### Problem description:
Write out, character for character, the line containing "Value-based min_element or" and all lines after it up to the end of the listing.

### Data for the task:
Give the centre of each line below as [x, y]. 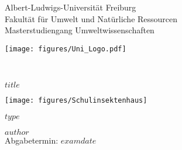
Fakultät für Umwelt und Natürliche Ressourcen [91, 18]
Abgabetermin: [32, 140]
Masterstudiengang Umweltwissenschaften [80, 30]
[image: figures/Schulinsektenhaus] [76, 101]
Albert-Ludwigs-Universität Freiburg [71, 7]
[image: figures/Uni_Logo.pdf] [66, 49]
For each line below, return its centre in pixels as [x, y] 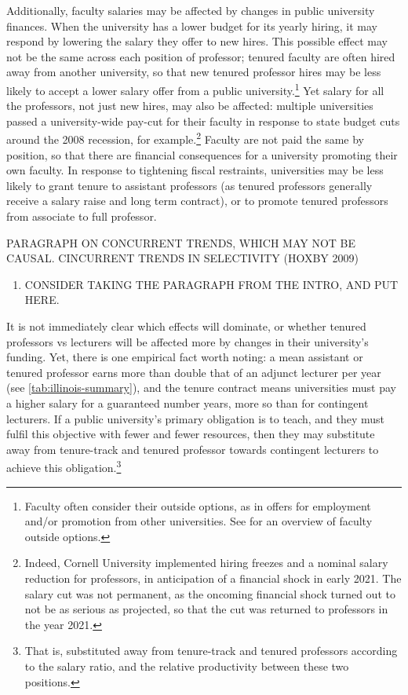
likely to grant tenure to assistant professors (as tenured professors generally [189, 185]
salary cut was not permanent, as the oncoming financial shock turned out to [210, 593]
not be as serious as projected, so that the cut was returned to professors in [206, 609]
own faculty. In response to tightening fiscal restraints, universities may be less [195, 170]
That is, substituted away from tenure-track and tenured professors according [211, 651]
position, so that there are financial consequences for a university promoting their [202, 154]
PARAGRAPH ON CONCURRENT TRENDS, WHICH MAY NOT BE [181, 242]
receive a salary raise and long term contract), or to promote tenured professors [197, 201]
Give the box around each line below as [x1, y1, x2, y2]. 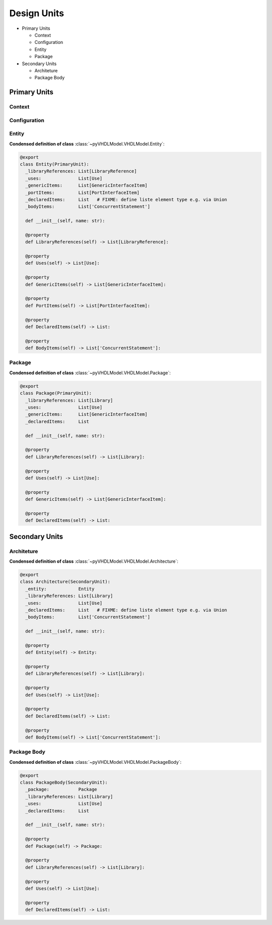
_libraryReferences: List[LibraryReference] [25, 168, 137, 174]
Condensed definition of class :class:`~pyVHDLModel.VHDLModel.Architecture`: [9, 558, 178, 564]
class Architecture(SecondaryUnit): [20, 579, 111, 585]
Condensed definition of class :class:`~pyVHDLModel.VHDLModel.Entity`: [9, 140, 165, 147]
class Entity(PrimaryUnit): [20, 161, 89, 167]
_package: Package [25, 787, 98, 793]
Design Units [9, 8, 64, 19]
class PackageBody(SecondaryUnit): [20, 780, 108, 786]
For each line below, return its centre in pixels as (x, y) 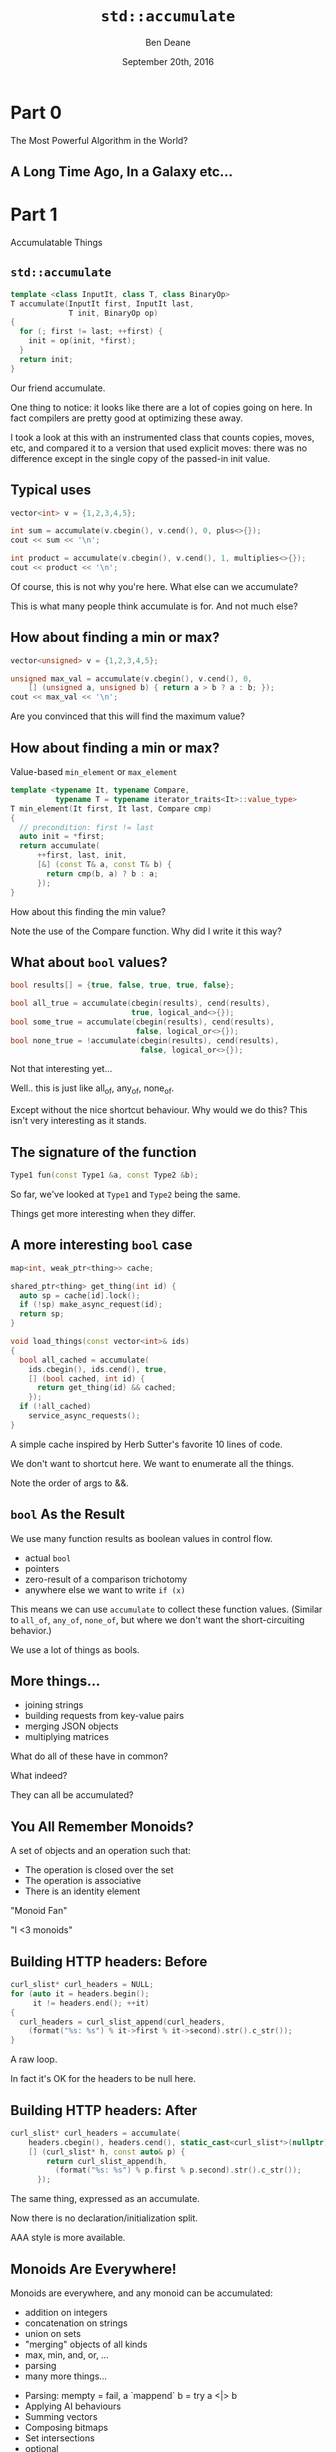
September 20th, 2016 (168, 61)
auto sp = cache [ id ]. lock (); (80, 1295)
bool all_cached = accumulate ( (84, 1360)
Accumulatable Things (56, 243)
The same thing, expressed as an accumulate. (105, 2199)
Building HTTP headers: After (104, 2110)
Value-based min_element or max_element (94, 772)
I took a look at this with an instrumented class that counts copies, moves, (162, 437)

### Finished task:
Value-based min_element or max_element (94, 772)
I took a look at this with an instrumented class that counts copies, moves, (162, 437)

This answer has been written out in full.